Photolithographic processes in the semiconductor industry use raster scanning methods to produce masks. FIG. 1 illustrates a schematic diagram of a known raster-based photolithographic system. One example of a raster-based photolithographic process is an electron beam (e-beam) process. In an e-beam system 102, for example, a reticle 104 is placed on a table 106 which provides a motion to the reticle along a Y axis using a data set 108 and a worktable motion control module 110, and an electronic beam 112 sweeps back and forth along an X axis using the data set 108 and an e-beam control module 114 to provide a raster motion. The system performs raster-based imaging by sweeping the e-beam back and forth along the X axis, turning the e-beam on over designated areas and off until the next designated area, and appropriately stepping the worktable along the Y axis.
Raster-based photolithographic processes are limited to generating only orthogonal line patterns. With respect to an e-beam system, for example, the size of images is limited to integer multiples of the e-beam spot size. The e-beam spot size can be considered to be a pixel of the pattern. A series of stepped images is used to form lines at non-orthogonal angles with respect to a base direction.
FIG. 2 illustrates a stepped angled image formed using the known raster-based photolithographic system of FIG. 1. In this figure, parallel non-orthogonal lines are drawn at an angle of about 45° with respect to the base direction, which functions as a reference.

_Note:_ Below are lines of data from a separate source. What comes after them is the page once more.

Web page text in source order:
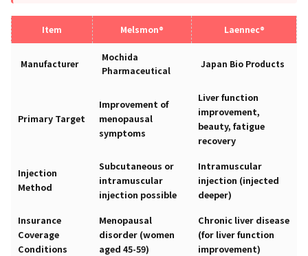
Item Melsmon® Laennec®
Manufacturer
Mochida
Pharmaceutical
Japan Bio Products
Primary Target
Improvement of
menopausal
symptoms
Liver function
improvement,
beauty, fatigue
recovery
Injection
Method
Subcutaneous or
intramuscular
injection possible
Intramuscular
injection (injected
deeper)
Insurance
Coverage
Conditions
Menopausal
disorder (women
aged 45-59)
Chronic liver disease
(for liver function
improvement)
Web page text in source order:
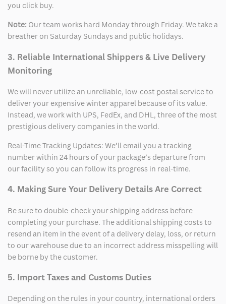
you click buy.
Note: Our team works hard Monday through Friday. We take a
breather on Saturday Sundays and public holidays.
3. Reliable International Shippers & Live Delivery
Monitoring
We will never utilize an unreliable, low-cost postal service to
deliver your expensive winter apparel because of its value.
Instead, we work with UPS, FedEx, and DHL, three of the most
prestigious delivery companies in the world.
Real-Time Tracking Updates: We’ll email you a tracking
number within 24 hours of your package’s departure from
our facility so you can follow its progress in real-time.
4. Making Sure Your Delivery Details Are Correct
Be sure to double-check your shipping address before
completing your purchase. The additional shipping costs to
resend an item in the event of a delivery delay, loss, or return
to our warehouse due to an incorrect address misspelling will
be borne by the customer.
5. Import Taxes and Customs Duties
Depending on the rules in your country, international orders
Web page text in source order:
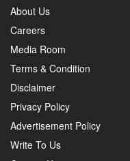
About Us
Careers
Media Room
Terms & Condition
Disclaimer
Privacy Policy
Advertisement Policy
Write To Us
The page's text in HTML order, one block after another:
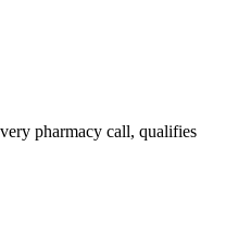
pharmacy call, qualifies
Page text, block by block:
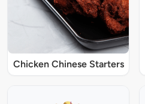
Chicken Chinese Starters
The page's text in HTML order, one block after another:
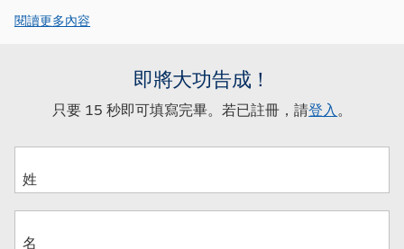
閱讀更多內容
即將大功告成！
只要 15 秒即可填寫完畢。若已註冊，請登入。

The pattern is built by writing a spot 203 in the X direction, a spot 205 in the Y direction, a spot 207 in the X direction, and so on.
One problem associated with forming non-orthogonal lines using a raster-based photolithographic process is that the non-orthogonal lines require a larger area than the orthogonal lines. Although the minimum horizontal or vertical line width is equal to an e-beam spot size (pixel), the stepped 45° line (a slope of 1:1) requires two pixels 209 and 211, and the space between parallel 45° lines also requires two pixels 213 and 215. In an image containing parallel 30° lines, for example, even more space is required for the lines and the space between the lines.

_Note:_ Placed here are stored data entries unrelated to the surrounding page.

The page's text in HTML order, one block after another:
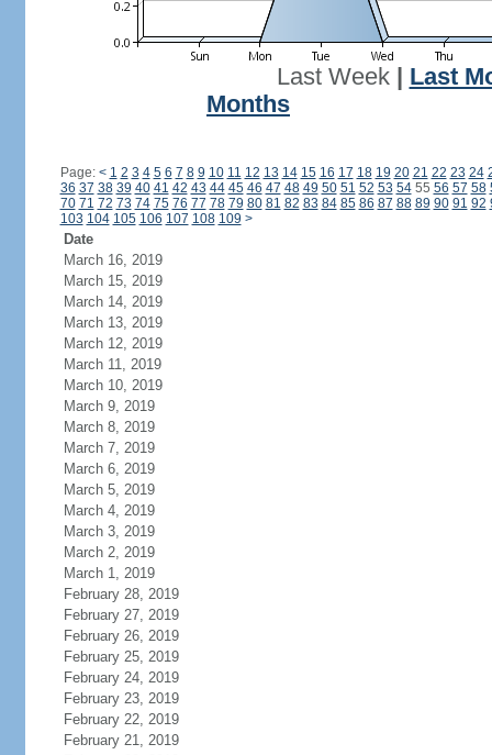
Last Week| Last
Months
Page: < 1 2 3 4 5 6 7 8 9 10 11 12 13 14 15 16 17 18 19 20 21 22 23 24
36 37 38 39 40 41 42 43 44 45 46 47 48 49 50 51 52 53 5455 56 57 58
70 71 72 73 74 75 76 77 78 79 80 81 82 83 84 85 86 87 88 89 90 91 92
103 104 105 106 107 108 109 >
Date
March 16, 2019
March 15, 2019
March 14, 2019
March 13, 2019
March 12, 2019
March 11, 2019
March 10, 2019
March 9, 2019
March 8, 2019
March 7, 2019
March 6, 2019
March 5, 2019
March 4, 2019
March 3, 2019
March 2, 2019
March 1, 2019
February 28, 2019
February 27, 2019
February 26, 2019
February 25, 2019
February 24, 2019
February 23, 2019
February 22, 2019
February 21, 2019
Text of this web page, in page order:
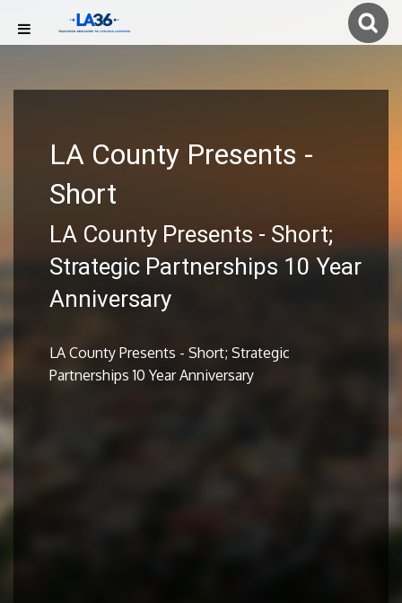
LA County Presents -
Short
LA County Presents - Short;
Strategic Partnerships 10 Year
Anniversary
LA County Presents - Short; Strategic
Partnerships 10 Year Anniversary
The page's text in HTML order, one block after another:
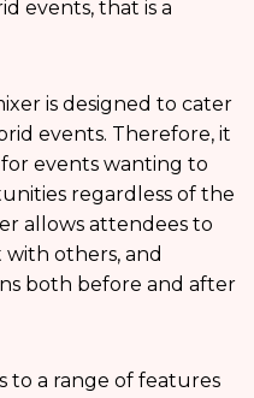
events, that is a
is designed to cater
events. Therefore, it
for events wanting to
regardless of the
allows attendees to
others, and
both before and after
to a range of features
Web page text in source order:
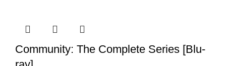
Community: The Complete Series [Blu-
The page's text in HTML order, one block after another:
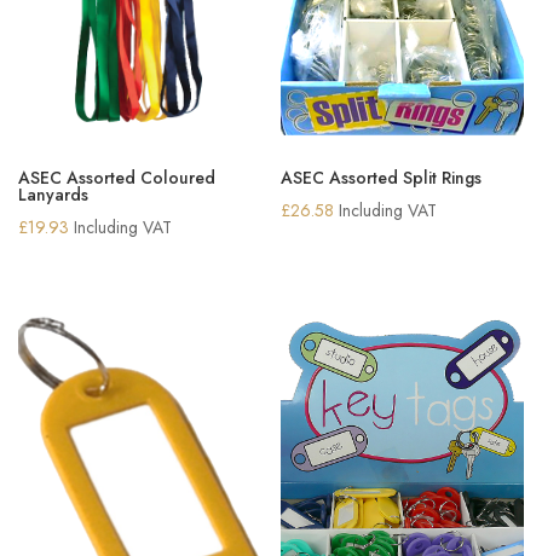
ASEC Assorted Coloured
Lanyards
£19.93 Including VAT
ASEC Assorted Split Rings
£26.58 Including VAT
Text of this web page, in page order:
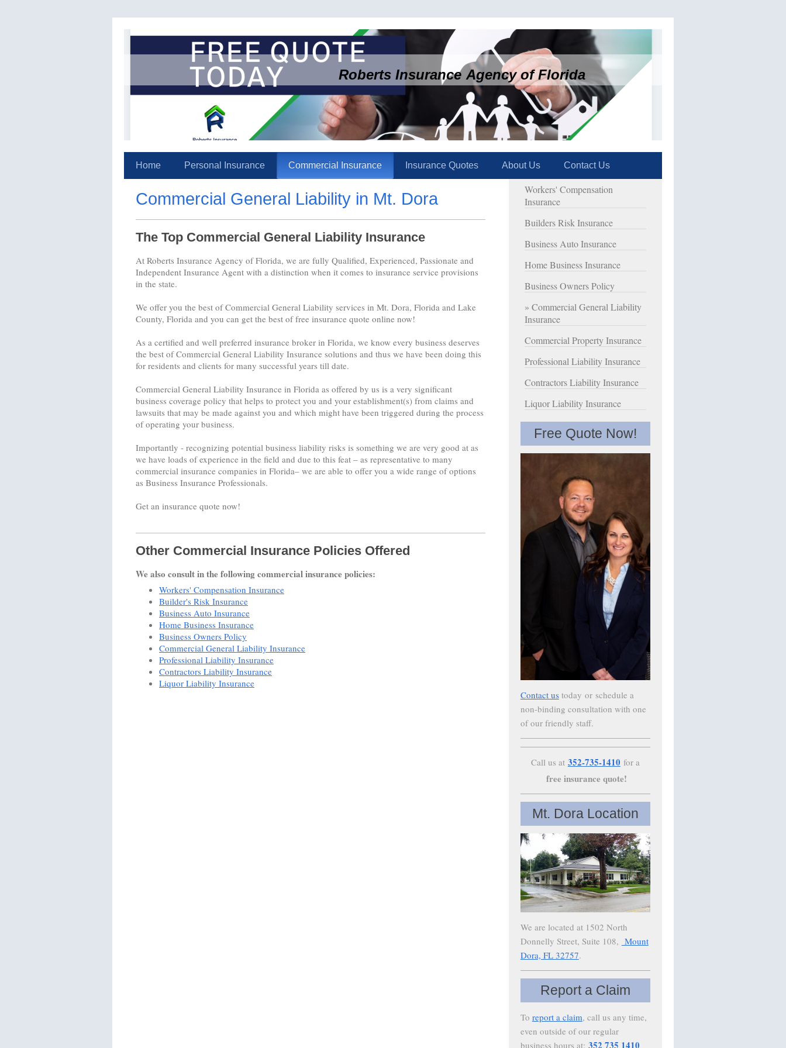
Roberts Insurance Agency of Florida
Home Personal Insurance Commercial Insurance Insurance Quotes About Us Contact Us
Commercial General Liability in Mt. Dora
The Top Commercial General Liability Insurance
At Roberts Insurance Agency of Florida, we are fully Qualified, Experienced, Passionate and
Independent Insurance Agent with a distinction when it comes to insurance service provisions
in the state.
We offer you the best of Commercial General Liability services in Mt. Dora, Florida and Lake
County, Florida and you can get the best of free insurance quote online now!
As a certified and well preferred insurance broker in Florida, we know every business deserves
the best of Commercial General Liability Insurance solutions and thus we have been doing this
for residents and clients for many successful years till date.
Commercial General Liability Insurance in Florida as offered by us is a very significant
business coverage policy that helps to protect you and your establishment(s) from claims and
lawsuits that may be made against you and which might have been triggered during the process
of operating your business.
Importantly - recognizing potential business liability risks is something we are very good at as
we have loads of experience in the field and due to this feat – as representative to many
commercial insurance companies in Florida– we are able to offer you a wide range of options
as Business Insurance Professionals.
Get an insurance quote now!
Other Commercial Insurance Policies Offered
We also consult in the following commercial insurance policies:
Workers' Compensation Insurance
Builder's Risk Insurance
Business Auto Insurance
Home Business Insurance
Business Owners Policy
Commercial General Liability Insurance
Professional Liability Insurance
Contractors Liability Insurance
Liquor Liability Insurance
Workers' Compensation
Insurance
Builders Risk Insurance
Business Auto Insurance
Home Business Insurance
Business Owners Policy
Commercial General Liability
Insurance
Commercial Property Insurance
Professional Liability Insurance
Contractors Liability Insurance
Liquor Liability Insurance
Free Quote Now!
Contact ustoday or schedule a
non-binding consultation with one
of our friendly staff.
Call us at 352-735-1410 for a
free insurance quote!
Mt. Dora Location
We are located at 1502 North
Donnelly Street, Suite 108, Mount
Dora, FL 32757.
Report a Claim
To report a claim, call us any time,
even outside of our regular
business hours at: 352 735 1410
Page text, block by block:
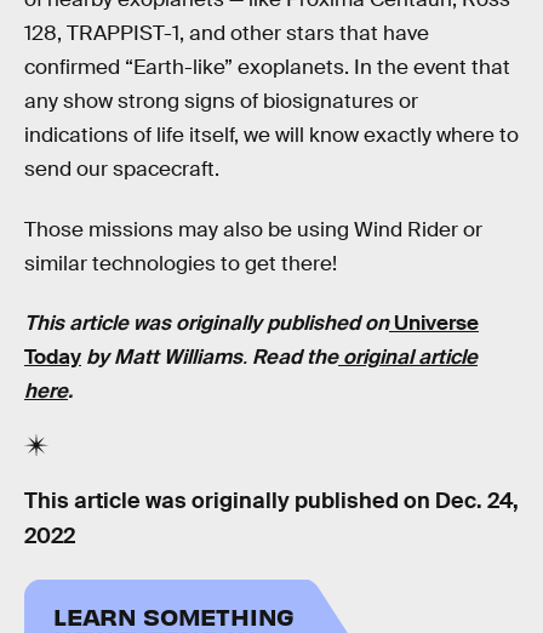
128, TRAPPIST-1, and other stars that have
confirmed “Earth-like” exoplanets. In the event that
any show strong signs of biosignatures or
indications of life itself, we will know exactly where to
send our spacecraft.
Those missions may also be using Wind Rider or
similar technologies to get there!
This article was originally published on Universe
Today by Matt Williams. Read theoriginal article
here.
This article was originally published on Dec. 24,
2022
LEARN SOMETHING

Another problem associated with forming non-orthogonal lines using a raster-based photolithographic process is that the lines are formed with uneven edges. Although some smoothing of line edges occur during the exposure and development of the mask, the line might not smooth completely depending on the resist sensitivity. The result is an uneven line edge.
Other problems associated with forming non-orthogonal lines using a raster-based photolithographic process involve the use of more metal to form a stepped diagonal line than a minimum width diagonal line. Additionally, writing stepped images which requires a number of e-beam sweeps is less efficient than writing an orthogonal line that requires only one sweep.

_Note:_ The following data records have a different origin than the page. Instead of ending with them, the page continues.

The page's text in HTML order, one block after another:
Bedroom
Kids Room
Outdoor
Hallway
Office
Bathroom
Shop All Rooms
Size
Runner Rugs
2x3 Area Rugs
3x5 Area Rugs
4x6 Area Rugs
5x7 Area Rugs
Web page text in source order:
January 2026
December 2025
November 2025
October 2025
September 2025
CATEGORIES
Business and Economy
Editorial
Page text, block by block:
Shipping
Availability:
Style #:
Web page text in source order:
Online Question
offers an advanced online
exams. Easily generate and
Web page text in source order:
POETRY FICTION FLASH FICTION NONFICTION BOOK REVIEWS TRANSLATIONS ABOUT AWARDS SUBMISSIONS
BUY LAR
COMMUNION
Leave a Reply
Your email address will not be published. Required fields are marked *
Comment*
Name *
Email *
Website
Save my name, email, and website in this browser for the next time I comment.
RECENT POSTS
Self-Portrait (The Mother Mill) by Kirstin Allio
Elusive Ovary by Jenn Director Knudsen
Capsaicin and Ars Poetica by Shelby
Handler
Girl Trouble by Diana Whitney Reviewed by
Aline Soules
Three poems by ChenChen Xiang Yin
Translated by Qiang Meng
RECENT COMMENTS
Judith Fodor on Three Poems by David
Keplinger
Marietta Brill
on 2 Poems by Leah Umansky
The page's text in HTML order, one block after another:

Most semiconductor chip layouts are successfully designed using orthogonal lines. When a small number of non-orthogonal lines are required in a layout, they have been formed using stepped images. However, the problems associated with using stepped images to form non-orthogonal lines are exacerbated when a design requires more non-orthogonal lines to be formed in a smaller space.
Therefore, there is a need in the art to provide improved photolithographic techniques to form angled lines.